In the early years of OpenStreetMap, it was easy to just do it. If you had an idea and energy, there was nothing but space to try things out. After 15 years, OSM has grown enormously, accreted data, communication channels, cultural practices and history, and its harder to see ideas through to actualization. There’s still no shortage of inspiration, as the ideas in the survey show. How can we cultivate the space to make it easy to just try things out again?

To name a few ideas that stuck out for me: annual reports, grants, “twinning” chapters, individuals who “bridge” communities, community building training, informal planned live chats between communities.

Exciting and exhausting. It’s takes energy for all these things. Take one example: microgrants. The jury is out on whether this will help build community or not, but that’s certainly the intention.
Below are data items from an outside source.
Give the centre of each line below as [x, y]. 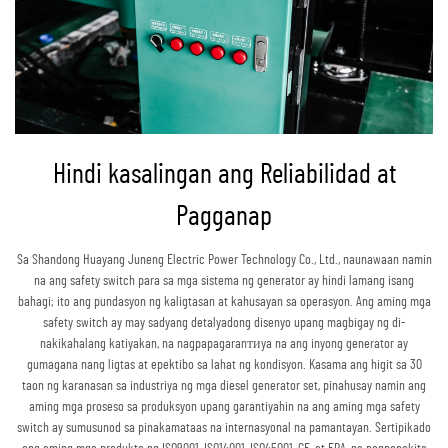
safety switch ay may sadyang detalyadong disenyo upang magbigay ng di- [224, 322]
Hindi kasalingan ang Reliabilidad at [224, 174]
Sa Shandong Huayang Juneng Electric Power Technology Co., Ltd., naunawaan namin [224, 259]
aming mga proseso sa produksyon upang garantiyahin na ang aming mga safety [224, 406]
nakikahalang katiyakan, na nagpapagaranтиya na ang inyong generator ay [224, 343]
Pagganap [224, 216]
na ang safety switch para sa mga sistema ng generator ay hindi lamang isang [224, 280]
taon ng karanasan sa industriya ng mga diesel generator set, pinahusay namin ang [224, 385]
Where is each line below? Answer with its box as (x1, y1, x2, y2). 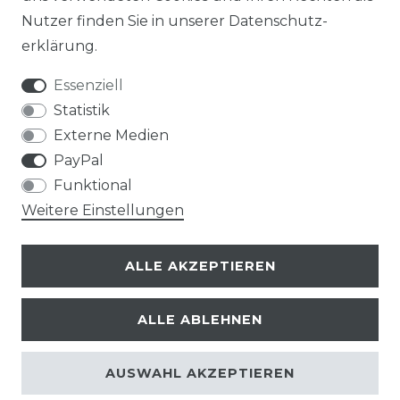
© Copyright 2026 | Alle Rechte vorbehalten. (86, 337, 314, 351)
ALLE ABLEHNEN (137, 311, 262, 328)
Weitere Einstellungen (21, 202, 184, 219)
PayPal (54, 152, 104, 169)
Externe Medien (54, 127, 169, 144)
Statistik (54, 102, 110, 119)
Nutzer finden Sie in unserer (21, 12, 229, 29)
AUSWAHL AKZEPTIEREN (105, 364, 295, 381)
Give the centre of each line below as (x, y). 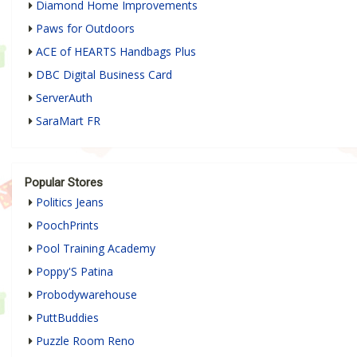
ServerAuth (64, 97)
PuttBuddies (67, 317)
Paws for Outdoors (85, 28)
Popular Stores (64, 182)
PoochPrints (67, 225)
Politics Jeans (70, 202)
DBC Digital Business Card (104, 74)
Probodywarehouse (86, 294)
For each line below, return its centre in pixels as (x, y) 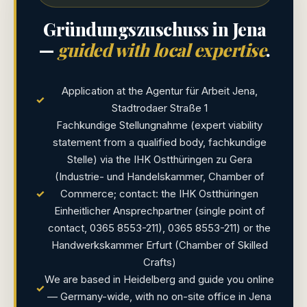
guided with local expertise (162, 49)
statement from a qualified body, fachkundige (159, 143)
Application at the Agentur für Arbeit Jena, (159, 91)
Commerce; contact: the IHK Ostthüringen (159, 194)
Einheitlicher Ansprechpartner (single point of (159, 211)
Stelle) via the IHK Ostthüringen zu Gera (159, 160)
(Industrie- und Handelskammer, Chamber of (159, 177)
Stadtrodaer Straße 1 (159, 108)

The OSMF Board have wanted to do this for years. We’re actually fairly close to launching this finally, but it’s taken so long.
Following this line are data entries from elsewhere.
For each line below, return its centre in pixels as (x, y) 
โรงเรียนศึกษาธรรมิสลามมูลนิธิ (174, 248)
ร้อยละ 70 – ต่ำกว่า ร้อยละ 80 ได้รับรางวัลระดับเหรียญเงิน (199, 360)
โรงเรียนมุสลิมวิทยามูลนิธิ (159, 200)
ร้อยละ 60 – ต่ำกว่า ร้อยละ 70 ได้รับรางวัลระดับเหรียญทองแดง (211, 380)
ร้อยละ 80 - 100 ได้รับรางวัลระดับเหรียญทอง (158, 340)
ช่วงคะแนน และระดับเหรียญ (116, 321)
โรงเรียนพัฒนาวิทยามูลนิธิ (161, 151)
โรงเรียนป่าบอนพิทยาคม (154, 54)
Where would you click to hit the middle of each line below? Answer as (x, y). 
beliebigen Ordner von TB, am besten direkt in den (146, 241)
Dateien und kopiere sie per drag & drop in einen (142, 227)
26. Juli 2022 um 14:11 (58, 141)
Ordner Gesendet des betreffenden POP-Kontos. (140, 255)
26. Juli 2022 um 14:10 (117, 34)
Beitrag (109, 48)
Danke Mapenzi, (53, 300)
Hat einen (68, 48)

In the middle of reviewing the responses, I had to do something, so I built an interactive map from of the OSM Community Index. Yet another map solves nothing, but satisfying to see our presence across the globe, and think about better ways to share what’s happening between us.
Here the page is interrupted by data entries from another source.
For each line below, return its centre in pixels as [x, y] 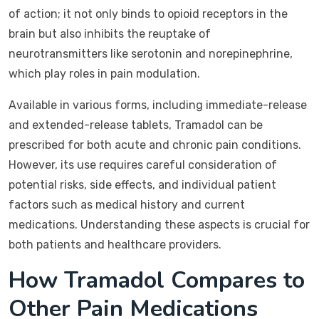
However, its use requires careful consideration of [143, 165]
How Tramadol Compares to [157, 280]
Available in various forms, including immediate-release [158, 105]
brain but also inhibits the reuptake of [110, 34]
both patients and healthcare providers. [115, 245]
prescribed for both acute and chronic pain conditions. [155, 145]
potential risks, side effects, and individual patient [142, 185]
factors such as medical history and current [127, 205]

Excited to talk about this all in Heidelberg! Especially think the Local Chapter Congress can be a place to pick up some of these topics.

from Heather

OSMF should consider a community engagement plan to further delve into the needs of the ‘community of communities.’ There is a large potential to, with a data-enabled process, make some ‘light-touch’ adjustments to improve the health of the network. This should be done in consultation with the various groups across OSM. We need to buid on activities, events, and surveys to a more inclusive, distributed plan.

from Frederik

Browsing through the answers we got here, I see a serious need for arbitration in the future. The issues people want prioritized are often contrary – one person wants more of something, the other wants to ban the same thing altogether. There are many issues on which the OSMF hasn’t defined for themselves a clear standpoint, and for good reason – because even without a survey it was clear that opinions differ greatly. Many people seem to expect things from the OSMF that would far exceed its current, established mandate. Does that mean the OSMF should expand its influence – or have those who want the OSMF to stand back and shut up simply not participated?

from Tobias

The survey responses seem to demonstrate a considerable appetite for a more unified OSM community communication platform. At the same time, they also make it clear that we often look for very different things in communication channels, and that preferences regarding the existing ones also vary wildly between contributors, making this a challenging situation for our project. I believe it’s important to continue improving OSM’s own communication platforms, which might mean technological updates as well as working on our social dynamics. Our goal should be spaces that people enjoy visiting and productively contributing to. If we succeed in this effort, we might even win over some contributors who currently choose to use third-party tools.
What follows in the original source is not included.